[Stored items from a collection]
-- Opening Marker --
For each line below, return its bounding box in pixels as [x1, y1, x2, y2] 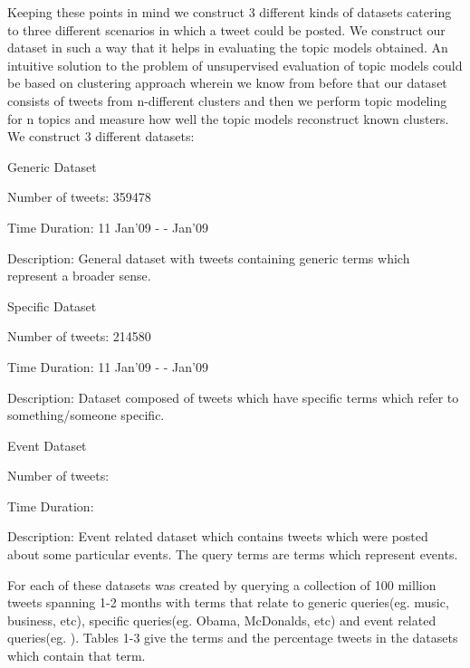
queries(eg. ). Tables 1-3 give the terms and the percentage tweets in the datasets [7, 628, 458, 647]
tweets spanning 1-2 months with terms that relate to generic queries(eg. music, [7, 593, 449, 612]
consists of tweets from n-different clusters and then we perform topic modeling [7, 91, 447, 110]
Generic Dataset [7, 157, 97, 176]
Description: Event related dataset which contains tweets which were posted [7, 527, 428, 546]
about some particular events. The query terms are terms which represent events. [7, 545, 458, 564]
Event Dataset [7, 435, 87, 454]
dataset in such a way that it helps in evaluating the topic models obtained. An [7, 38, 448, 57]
-- Closing Marker --
-- Opening Marker --
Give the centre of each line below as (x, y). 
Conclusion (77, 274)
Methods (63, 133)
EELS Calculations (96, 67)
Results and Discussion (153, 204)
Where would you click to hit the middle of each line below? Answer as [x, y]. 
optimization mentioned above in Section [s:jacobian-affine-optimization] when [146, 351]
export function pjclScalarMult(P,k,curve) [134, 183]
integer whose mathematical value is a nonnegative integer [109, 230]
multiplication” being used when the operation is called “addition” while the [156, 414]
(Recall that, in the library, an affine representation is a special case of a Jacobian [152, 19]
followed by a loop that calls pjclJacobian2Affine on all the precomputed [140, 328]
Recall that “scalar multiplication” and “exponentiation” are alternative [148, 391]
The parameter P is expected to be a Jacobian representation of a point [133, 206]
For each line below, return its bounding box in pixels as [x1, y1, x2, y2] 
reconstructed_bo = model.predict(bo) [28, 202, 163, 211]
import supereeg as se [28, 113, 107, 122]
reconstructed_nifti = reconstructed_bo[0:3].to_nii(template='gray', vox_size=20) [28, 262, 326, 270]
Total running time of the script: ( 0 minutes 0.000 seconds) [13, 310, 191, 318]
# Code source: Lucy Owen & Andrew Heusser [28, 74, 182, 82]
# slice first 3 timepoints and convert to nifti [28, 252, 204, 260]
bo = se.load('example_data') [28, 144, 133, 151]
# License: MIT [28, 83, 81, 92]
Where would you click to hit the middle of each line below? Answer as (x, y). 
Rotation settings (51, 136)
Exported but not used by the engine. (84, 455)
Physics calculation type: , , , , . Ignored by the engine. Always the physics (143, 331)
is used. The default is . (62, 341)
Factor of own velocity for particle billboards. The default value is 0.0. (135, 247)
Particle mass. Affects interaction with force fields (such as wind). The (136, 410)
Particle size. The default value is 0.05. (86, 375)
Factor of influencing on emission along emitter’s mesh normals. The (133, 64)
-- Closing Marker --
-- Opening Marker --
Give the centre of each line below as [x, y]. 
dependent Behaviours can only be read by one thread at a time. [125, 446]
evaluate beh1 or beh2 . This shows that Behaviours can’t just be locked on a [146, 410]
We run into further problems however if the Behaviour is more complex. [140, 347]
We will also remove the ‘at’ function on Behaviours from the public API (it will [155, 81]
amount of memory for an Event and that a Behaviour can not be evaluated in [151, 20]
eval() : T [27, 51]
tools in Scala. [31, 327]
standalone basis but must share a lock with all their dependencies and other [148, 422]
-- Closing Marker --
■ **PROBLEM REQUIREMENTS**:
Make a copy of each line in the records that has the word "multiplication".

■ **RESULT FOR THIS EXERCISE**:
multiplication” being used when the operation is called “addition” while the [156, 414]
Recall that “scalar multiplication” and “exponentiation” are alternative [148, 391]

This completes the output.